A estratégia atua em duas frentes complementares de diagnóstico precoce: a universalização do ultrassom morfológico para todas as gestantes nos 399 municípios paranaenses e a ampliação radical do rastreio de doenças no Teste do Pezinho.
Para o secretário estadual da Saúde, César Neves, as medidas representam um marco na prevenção.
“Essa estratégia permite antecipar riscos e proporcionar um cuidado muito mais preciso e humanizado para as famílias paranaenses. Quando falamos nessas triagens, estamos falando de oportunidade. Cada exame realizado no tempo certo pode mudar completamente o futuro de uma criança”, afirma.
1ª Frente: Ultrassom morfológico para 100% das gestantes
Embora seja fundamental, a ultrassonografia morfológica não faz parte da tabela de procedimentos padrão do Ministério da Saúde. Para corrigir essa lacuna e garantir que o exame chegue a 100% das gestantes da rede pública estadual, o Paraná investirá cerca de R$ 15 milhões em recursos próprios anualmente.

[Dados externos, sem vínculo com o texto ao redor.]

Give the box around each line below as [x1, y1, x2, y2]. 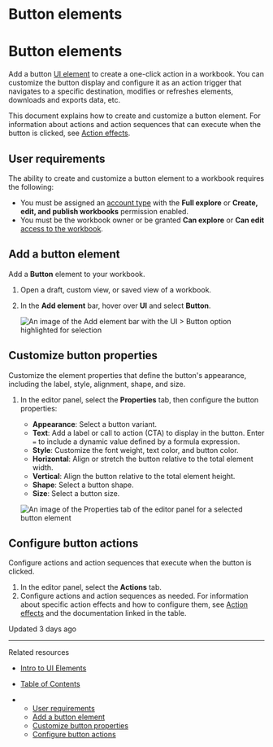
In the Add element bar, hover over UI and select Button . [19, 301, 211, 310]
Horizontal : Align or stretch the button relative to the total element [32, 454, 253, 464]
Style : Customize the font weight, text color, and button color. [32, 445, 239, 455]
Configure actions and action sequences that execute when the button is [8, 558, 252, 568]
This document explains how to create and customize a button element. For [8, 111, 262, 121]
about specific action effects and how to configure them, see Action [19, 600, 249, 609]
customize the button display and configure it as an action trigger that [8, 78, 242, 88]
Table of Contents [19, 679, 80, 689]
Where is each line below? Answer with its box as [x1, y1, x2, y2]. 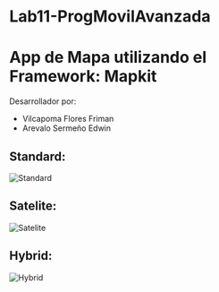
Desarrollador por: [9, 96, 77, 107]
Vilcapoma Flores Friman [21, 114, 114, 125]
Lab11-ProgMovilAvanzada [9, 6, 211, 27]
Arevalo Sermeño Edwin [21, 123, 112, 133]
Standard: [9, 149, 66, 164]
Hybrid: [9, 248, 53, 263]
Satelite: [9, 199, 57, 214]
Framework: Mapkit [9, 66, 157, 87]
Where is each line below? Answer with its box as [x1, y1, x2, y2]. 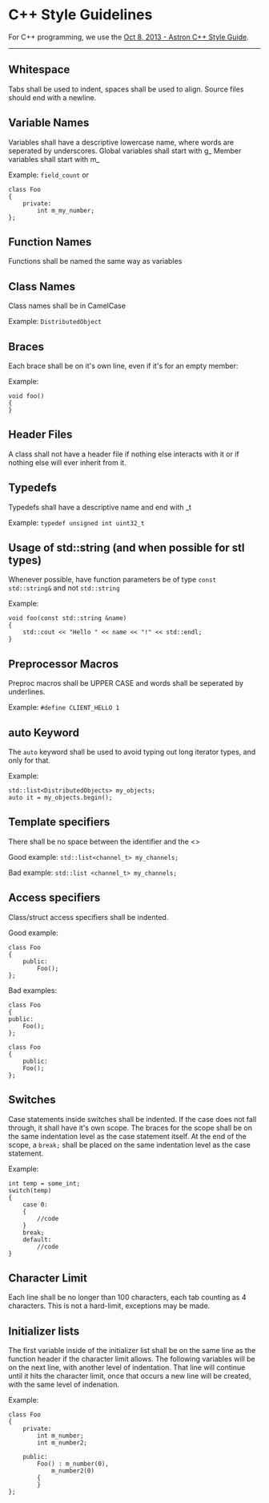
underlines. [8, 687, 46, 697]
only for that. [8, 756, 50, 765]
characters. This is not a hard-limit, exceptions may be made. [8, 1301, 211, 1311]
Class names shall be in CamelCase [8, 301, 126, 310]
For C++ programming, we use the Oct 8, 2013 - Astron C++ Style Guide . [8, 32, 250, 42]
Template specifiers [8, 816, 110, 829]
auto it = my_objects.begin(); [8, 794, 113, 802]
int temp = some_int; [8, 1179, 81, 1188]
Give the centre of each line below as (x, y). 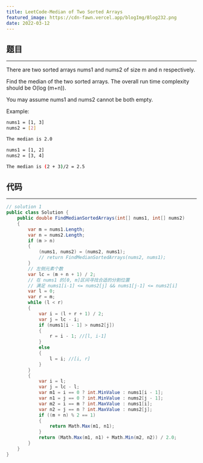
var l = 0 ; (42, 291)
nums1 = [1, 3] (25, 123)
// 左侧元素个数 (46, 269)
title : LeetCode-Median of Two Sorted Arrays (64, 12)
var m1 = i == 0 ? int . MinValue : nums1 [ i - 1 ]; (101, 393)
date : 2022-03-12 (28, 23)
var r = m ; (42, 297)
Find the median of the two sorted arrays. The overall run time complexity (98, 82)
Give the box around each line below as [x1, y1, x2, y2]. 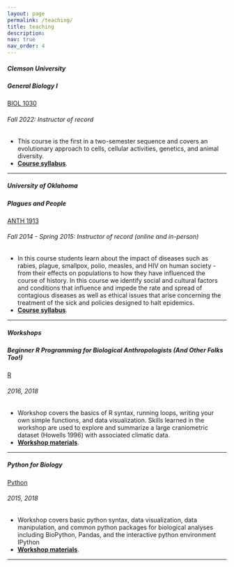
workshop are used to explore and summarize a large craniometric [17, 423, 209, 432]
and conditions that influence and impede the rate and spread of [17, 283, 203, 293]
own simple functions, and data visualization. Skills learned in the [17, 416, 205, 424]
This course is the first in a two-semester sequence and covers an [17, 137, 208, 145]
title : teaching [7, 23, 54, 30]
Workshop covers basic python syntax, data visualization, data [17, 515, 197, 524]
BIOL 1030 [7, 99, 37, 108]
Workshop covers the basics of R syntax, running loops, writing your [17, 408, 214, 417]
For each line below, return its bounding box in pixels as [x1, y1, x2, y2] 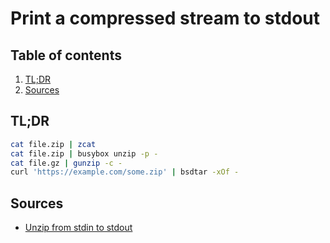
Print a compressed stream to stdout [10, 7, 321, 30]
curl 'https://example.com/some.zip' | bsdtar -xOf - [10, 167, 240, 177]
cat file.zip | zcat [10, 139, 97, 149]
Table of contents [10, 47, 122, 64]
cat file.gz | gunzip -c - [10, 158, 123, 168]
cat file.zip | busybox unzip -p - [10, 148, 159, 159]
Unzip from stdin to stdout [24, 222, 133, 234]
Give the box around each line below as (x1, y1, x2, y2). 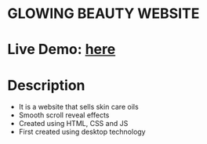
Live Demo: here (7, 41, 116, 59)
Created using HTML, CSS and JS (18, 119, 129, 128)
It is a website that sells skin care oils (18, 103, 139, 112)
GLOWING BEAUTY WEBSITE (7, 5, 200, 23)
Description (7, 76, 85, 94)
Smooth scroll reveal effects (18, 110, 110, 120)
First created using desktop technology (18, 127, 146, 137)
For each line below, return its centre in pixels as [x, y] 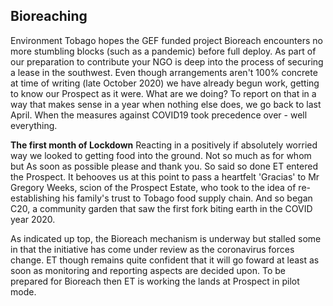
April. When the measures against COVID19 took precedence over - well [159, 115]
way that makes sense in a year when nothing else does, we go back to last [166, 104]
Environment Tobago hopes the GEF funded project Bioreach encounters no [166, 40]
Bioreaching [49, 16]
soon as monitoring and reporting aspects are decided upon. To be [148, 270]
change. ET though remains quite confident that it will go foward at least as [165, 260]
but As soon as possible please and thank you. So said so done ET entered [164, 166]
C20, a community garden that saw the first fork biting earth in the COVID [161, 208]
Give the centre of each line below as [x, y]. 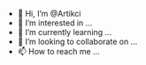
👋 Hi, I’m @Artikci [49, 14]
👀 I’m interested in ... [55, 23]
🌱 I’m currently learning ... [65, 32]
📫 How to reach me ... [58, 51]
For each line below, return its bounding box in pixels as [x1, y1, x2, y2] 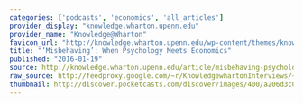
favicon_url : [9, 38, 59, 47]
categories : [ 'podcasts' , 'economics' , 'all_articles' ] [9, 13, 224, 22]
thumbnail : [9, 80, 50, 89]
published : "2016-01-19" [9, 55, 103, 64]
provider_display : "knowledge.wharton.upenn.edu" [9, 21, 200, 30]
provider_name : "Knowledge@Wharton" [9, 30, 147, 39]
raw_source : [9, 72, 54, 81]
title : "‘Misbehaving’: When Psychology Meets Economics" [9, 47, 232, 56]
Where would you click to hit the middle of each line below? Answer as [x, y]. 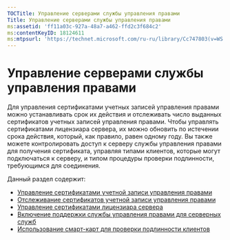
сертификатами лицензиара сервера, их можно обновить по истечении [113, 129]
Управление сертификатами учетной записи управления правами [114, 192]
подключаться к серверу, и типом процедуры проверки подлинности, [111, 159]
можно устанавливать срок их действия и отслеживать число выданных [114, 114]
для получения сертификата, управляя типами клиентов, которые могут [114, 151]
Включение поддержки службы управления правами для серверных [119, 214]
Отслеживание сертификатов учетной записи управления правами [116, 200]
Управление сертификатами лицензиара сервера [90, 207]
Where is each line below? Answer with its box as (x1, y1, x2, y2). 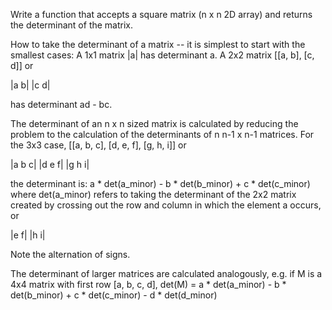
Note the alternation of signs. (10, 249, 131, 260)
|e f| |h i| (10, 229, 46, 241)
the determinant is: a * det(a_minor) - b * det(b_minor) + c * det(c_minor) (10, 178, 311, 189)
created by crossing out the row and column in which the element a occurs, (10, 199, 322, 211)
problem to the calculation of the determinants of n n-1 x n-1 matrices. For (10, 129, 315, 140)
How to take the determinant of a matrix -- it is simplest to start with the (10, 39, 306, 50)
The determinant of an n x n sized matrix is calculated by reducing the (10, 118, 299, 129)
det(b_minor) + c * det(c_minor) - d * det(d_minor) (10, 289, 218, 301)
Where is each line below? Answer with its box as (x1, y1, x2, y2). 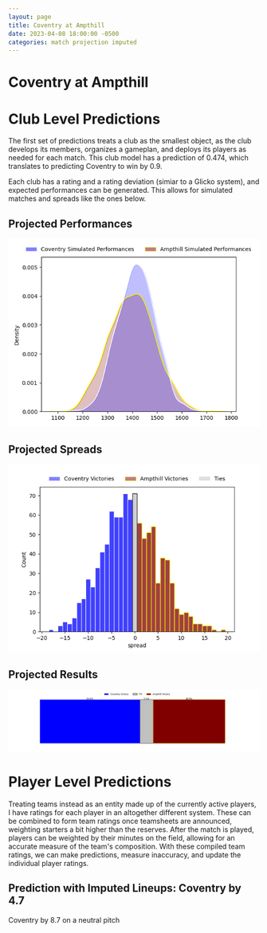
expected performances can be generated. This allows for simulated (8, 186, 234, 195)
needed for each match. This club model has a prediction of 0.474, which (8, 153, 249, 163)
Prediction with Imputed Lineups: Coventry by (8, 881, 241, 896)
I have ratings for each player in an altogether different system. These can (8, 807, 252, 817)
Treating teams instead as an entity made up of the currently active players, (8, 799, 257, 809)
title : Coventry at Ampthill (8, 21, 105, 29)
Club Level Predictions (8, 110, 161, 127)
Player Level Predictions (8, 773, 172, 790)
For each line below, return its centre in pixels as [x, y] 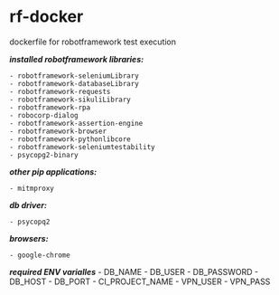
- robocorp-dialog [44, 115]
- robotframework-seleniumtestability [82, 147]
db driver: [28, 205]
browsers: [29, 238]
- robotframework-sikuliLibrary [70, 100]
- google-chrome [40, 255]
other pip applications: [53, 171]
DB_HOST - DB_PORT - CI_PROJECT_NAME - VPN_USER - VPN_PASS [140, 281]

Realizado preferencialmente entre a 20ª e a 24ª semana de gestação, o exame funciona como um check-up minucioso do feto. Ele permite a avaliação anatômica detalhada da formação de órgãos vitais (como coração, cérebro e rins), além de monitorar a posição e a circulação sanguínea na placenta, prevenindo complicações para a mãe.
Cirurgias intrauterinas e parcerias: O grande objetivo da Sesa é reduzir a mortalidade materna e infantil. Ao identificar malformações de forma precoce, a gestante é rapidamente encaminhada para tratamentos de alta complexidade.
- Cirurgias Fetais: O Estado já custeia procedimentos cirúrgicos ainda dentro do útero (como correção de mielomeningocele) no Hospital de Clínicas (CHC/UFPR), com repasse anual de R$ 864 mil.
- Bate-Bate Coração: Com aporte de R$ 3 milhões, a Sesa atua em parceria com o Hospital Pequeno Príncipe para diagnosticar e antecipar a assistência a bebês com cardiopatias congênitas via telemedicina.
2ª Frente: Salto no diagnóstico neonatal
Após o nascimento, o cuidado continua com a estruturação da Triagem Neonatal. A Sesa confirmou um investimento de R$ 67,3 milhões (distribuídos ao longo de quatro anos) para incluir, de forma escalonada, o rastreio de até 51 doenças detectadas pelo Teste do Pezinho. Atualmente, apenas sete doenças são contempladas.
A medida entra em vigor ainda no primeiro semestre deste ano, em parceria com a Fundação Ecumênica de Proteção ao Excepcional (Fepe), laboratório de referência no Estado. Essa ampliação atende às diretrizes da Lei Federal nº 14.154/2021 e permitirá o início imediato de tratamentos para dezenas de síndromes metabólicas e genéticas que, se não tratadas cedo, podem causar deficiências intelectuais severas ou levar a óbito.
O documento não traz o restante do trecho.